Collected data entries
____________

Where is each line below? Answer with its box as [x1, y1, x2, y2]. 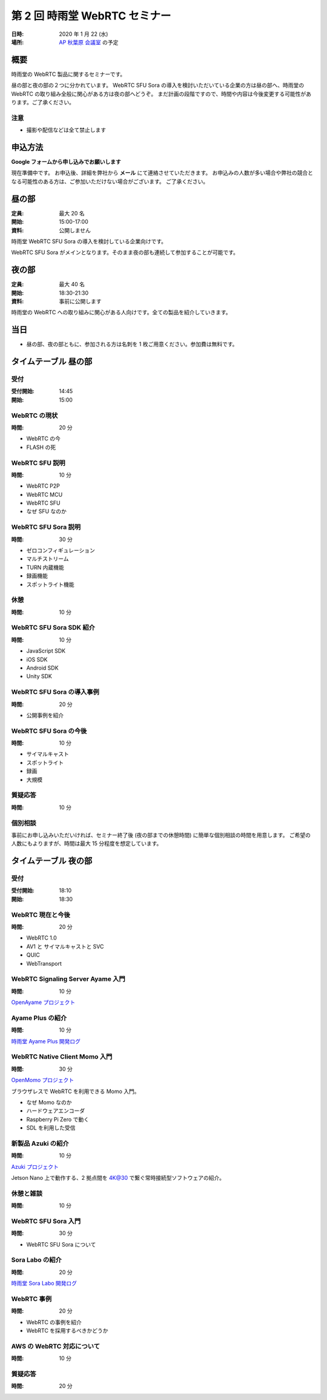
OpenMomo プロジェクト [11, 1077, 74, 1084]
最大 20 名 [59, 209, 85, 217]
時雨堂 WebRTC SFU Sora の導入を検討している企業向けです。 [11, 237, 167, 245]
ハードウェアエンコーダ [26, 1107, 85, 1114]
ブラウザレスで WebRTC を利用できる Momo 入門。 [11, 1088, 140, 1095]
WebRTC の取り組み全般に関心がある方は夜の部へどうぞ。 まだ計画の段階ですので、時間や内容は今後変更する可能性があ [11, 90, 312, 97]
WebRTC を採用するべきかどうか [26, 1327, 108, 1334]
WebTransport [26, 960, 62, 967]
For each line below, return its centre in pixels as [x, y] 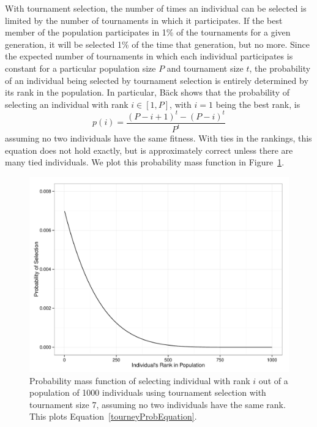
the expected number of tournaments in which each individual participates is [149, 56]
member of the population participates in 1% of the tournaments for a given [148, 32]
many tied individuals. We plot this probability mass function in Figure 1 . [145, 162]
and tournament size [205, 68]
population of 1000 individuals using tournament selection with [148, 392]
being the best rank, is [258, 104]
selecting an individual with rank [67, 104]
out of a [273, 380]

____________

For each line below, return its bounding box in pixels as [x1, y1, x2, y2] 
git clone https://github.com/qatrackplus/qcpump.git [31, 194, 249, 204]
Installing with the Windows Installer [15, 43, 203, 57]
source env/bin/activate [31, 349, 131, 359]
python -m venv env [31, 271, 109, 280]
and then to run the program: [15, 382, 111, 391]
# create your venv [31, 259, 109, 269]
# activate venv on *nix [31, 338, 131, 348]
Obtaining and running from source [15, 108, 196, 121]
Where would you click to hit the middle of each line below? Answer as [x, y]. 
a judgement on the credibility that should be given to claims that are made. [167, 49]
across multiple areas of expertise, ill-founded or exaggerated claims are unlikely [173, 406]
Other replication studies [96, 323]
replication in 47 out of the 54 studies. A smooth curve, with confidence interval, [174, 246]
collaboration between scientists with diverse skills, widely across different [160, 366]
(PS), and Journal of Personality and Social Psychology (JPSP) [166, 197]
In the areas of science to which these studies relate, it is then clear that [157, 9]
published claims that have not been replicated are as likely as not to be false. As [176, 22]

____________

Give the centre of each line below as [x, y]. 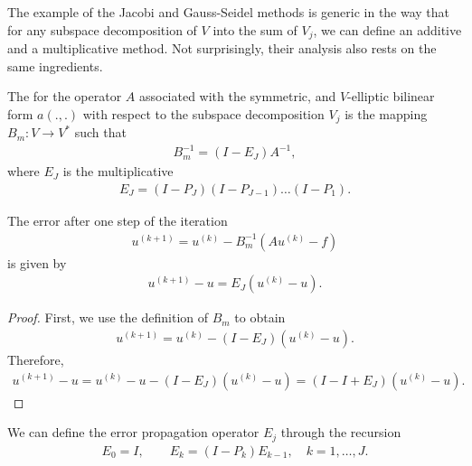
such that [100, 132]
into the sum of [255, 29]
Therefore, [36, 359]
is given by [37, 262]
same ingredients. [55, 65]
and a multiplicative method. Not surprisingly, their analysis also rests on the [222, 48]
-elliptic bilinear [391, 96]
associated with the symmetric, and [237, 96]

____________

Retype the records above, but only those lines that fall between the line containing "and a multiplicative" and the line containing "associated with the symmetric, and [237, 96]", with both of those lines included, exactly as written.

Problem solution:
and a multiplicative method. Not surprisingly, their analysis also rests on the [222, 48]
-elliptic bilinear [391, 96]
associated with the symmetric, and [237, 96]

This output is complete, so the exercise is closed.